Saved entries
══════════════════════════════
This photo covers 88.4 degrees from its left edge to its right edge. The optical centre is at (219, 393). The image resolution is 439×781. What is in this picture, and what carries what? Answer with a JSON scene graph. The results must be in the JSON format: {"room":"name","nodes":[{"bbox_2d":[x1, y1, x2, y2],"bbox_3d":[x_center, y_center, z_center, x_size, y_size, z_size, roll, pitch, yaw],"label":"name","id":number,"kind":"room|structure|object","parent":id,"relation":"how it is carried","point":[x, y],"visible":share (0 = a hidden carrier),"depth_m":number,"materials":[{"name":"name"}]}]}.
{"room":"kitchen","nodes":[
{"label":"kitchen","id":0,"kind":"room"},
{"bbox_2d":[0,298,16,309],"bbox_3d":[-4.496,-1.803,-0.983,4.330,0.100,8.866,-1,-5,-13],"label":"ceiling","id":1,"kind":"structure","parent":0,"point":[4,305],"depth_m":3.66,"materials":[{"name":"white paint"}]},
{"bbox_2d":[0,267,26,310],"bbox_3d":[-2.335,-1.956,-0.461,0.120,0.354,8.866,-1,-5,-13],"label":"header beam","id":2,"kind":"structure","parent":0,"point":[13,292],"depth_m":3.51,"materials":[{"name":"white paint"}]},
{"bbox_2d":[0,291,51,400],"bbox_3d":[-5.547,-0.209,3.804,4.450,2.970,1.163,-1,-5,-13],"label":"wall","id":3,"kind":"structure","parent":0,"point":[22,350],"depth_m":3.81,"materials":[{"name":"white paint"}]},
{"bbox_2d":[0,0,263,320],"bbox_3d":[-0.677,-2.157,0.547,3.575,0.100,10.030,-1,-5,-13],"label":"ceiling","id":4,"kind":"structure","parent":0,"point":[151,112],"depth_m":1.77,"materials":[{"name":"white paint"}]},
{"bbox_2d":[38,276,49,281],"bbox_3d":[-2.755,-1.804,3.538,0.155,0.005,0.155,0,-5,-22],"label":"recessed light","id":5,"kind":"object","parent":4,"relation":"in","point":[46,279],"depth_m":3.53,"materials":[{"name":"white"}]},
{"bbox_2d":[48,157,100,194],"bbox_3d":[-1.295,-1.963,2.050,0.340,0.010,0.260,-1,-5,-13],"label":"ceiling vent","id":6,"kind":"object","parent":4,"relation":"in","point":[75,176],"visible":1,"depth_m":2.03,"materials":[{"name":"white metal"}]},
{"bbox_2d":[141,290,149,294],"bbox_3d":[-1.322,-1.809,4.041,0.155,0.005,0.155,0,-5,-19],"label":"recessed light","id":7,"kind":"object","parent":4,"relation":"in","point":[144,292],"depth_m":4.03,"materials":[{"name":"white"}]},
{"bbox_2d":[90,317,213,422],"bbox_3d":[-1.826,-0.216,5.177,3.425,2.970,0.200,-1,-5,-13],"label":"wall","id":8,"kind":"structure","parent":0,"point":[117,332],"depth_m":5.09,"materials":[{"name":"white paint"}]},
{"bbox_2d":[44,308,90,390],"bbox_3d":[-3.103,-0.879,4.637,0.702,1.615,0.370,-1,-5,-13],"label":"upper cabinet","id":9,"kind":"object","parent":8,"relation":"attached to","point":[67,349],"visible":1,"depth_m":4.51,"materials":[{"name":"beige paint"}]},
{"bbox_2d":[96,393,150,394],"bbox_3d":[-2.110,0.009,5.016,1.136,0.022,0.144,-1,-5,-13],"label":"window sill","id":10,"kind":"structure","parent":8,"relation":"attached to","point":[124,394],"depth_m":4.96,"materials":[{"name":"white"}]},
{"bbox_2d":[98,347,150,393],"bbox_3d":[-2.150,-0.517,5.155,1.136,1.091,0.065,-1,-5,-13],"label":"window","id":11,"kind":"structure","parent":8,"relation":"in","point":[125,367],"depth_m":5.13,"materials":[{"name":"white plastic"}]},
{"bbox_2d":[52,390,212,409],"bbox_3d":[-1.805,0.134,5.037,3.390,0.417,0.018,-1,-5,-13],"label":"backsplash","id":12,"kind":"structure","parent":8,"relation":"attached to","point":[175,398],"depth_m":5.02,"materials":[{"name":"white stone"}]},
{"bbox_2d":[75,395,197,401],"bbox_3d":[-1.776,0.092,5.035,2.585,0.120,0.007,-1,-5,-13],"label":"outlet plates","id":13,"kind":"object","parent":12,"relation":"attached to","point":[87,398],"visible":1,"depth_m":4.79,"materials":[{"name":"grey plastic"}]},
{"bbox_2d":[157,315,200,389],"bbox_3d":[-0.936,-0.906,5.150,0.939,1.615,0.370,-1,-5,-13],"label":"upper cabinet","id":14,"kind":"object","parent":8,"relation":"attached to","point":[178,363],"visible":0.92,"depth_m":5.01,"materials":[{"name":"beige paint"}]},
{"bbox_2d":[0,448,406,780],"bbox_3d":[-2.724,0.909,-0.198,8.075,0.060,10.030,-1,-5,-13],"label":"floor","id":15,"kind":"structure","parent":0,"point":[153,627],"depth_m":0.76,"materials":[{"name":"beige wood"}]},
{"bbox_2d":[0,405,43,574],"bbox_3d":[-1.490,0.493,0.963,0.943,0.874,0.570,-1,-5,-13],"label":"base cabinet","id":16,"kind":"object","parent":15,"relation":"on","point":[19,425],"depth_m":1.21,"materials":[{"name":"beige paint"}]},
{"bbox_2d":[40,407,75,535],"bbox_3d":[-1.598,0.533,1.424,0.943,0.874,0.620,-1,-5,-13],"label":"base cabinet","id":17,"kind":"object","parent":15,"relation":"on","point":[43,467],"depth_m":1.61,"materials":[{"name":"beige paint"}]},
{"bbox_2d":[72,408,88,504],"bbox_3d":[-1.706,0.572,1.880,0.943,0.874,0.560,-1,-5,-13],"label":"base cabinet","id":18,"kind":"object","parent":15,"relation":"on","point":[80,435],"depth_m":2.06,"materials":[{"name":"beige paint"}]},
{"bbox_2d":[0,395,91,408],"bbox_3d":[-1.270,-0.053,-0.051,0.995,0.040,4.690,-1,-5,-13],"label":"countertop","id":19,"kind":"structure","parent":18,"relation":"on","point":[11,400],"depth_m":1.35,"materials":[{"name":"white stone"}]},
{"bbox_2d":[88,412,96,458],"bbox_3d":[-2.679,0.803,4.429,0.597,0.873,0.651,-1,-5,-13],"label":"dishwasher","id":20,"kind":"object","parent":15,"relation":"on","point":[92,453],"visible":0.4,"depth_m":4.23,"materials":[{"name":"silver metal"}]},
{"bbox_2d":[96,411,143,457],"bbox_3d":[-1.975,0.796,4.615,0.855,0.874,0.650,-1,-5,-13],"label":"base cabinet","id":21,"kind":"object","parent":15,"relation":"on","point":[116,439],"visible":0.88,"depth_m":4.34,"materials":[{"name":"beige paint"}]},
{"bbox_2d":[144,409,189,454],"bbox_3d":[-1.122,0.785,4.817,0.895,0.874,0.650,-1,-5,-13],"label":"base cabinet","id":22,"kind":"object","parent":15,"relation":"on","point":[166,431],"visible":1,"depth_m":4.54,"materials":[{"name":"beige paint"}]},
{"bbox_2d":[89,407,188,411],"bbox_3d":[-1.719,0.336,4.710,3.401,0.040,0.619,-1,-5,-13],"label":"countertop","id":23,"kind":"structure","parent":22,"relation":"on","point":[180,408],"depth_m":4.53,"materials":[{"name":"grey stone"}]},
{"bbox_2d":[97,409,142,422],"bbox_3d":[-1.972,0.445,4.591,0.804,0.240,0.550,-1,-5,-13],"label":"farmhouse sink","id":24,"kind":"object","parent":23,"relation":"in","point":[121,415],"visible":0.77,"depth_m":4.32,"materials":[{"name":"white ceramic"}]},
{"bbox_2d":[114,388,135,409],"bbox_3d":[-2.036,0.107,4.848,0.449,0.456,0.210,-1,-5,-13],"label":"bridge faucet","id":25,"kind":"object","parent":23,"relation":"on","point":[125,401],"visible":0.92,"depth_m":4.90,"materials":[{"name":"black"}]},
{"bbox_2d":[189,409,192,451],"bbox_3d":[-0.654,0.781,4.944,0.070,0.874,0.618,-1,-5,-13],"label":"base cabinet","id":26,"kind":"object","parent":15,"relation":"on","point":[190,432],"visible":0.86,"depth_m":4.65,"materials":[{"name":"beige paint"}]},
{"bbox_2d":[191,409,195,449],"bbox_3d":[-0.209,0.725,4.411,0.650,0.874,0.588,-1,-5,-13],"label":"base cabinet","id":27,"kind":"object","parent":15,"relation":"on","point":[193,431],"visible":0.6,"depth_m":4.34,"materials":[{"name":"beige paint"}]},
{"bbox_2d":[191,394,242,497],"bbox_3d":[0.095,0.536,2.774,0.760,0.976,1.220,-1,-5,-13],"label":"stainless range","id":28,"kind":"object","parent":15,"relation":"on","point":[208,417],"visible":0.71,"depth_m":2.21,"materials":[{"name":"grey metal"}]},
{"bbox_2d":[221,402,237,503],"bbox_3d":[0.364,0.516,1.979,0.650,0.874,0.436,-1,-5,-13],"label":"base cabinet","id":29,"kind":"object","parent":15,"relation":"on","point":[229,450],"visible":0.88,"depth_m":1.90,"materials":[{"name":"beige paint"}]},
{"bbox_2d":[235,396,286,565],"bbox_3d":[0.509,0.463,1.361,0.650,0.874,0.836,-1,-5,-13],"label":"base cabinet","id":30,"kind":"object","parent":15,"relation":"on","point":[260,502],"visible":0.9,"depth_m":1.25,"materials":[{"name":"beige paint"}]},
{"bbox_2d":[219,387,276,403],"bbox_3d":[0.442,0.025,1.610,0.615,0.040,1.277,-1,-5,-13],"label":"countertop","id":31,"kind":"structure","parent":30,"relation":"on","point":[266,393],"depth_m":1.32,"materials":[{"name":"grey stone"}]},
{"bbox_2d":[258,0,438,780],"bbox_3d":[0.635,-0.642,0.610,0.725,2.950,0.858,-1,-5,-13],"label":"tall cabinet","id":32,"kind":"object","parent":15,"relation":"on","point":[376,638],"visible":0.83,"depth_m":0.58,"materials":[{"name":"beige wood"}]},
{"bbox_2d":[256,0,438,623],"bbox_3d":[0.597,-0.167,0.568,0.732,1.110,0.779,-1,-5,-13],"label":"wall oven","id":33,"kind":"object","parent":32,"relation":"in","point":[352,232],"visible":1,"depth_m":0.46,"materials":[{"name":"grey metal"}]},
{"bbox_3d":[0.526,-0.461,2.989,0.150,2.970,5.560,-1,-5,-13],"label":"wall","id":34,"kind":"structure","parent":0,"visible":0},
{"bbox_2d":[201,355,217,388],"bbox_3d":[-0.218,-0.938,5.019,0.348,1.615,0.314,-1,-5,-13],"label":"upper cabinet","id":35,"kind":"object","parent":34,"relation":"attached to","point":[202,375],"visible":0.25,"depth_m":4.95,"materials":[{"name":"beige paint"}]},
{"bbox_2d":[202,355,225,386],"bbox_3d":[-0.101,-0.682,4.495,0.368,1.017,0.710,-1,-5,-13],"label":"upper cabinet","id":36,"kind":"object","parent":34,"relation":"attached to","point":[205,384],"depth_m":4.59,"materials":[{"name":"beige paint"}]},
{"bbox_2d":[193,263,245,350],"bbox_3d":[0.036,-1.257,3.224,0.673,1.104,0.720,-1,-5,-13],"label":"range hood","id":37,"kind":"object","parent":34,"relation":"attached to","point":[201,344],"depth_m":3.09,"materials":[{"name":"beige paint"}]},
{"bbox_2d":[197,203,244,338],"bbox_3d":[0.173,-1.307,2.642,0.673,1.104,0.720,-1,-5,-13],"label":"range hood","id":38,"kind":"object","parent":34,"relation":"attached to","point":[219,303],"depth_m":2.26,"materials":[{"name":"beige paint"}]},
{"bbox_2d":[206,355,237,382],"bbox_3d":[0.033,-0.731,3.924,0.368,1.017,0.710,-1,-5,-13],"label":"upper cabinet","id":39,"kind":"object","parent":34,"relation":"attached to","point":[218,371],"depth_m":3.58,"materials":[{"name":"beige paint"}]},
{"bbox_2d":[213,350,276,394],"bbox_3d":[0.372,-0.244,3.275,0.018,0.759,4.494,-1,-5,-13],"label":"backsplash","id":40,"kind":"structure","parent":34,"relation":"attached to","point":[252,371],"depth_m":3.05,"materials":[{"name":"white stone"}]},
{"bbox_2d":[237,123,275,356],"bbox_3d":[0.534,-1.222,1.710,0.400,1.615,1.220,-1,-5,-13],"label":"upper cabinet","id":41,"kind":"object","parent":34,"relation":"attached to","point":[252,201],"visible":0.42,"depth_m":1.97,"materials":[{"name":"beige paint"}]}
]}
══════════════════════════════
Look through the data above. Each line containing the word "kitchen" needs to be copied.

ANSWER TO THE EXERCISE ▸
{"room":"kitchen","nodes":[
{"label":"kitchen","id":0,"kind":"room"},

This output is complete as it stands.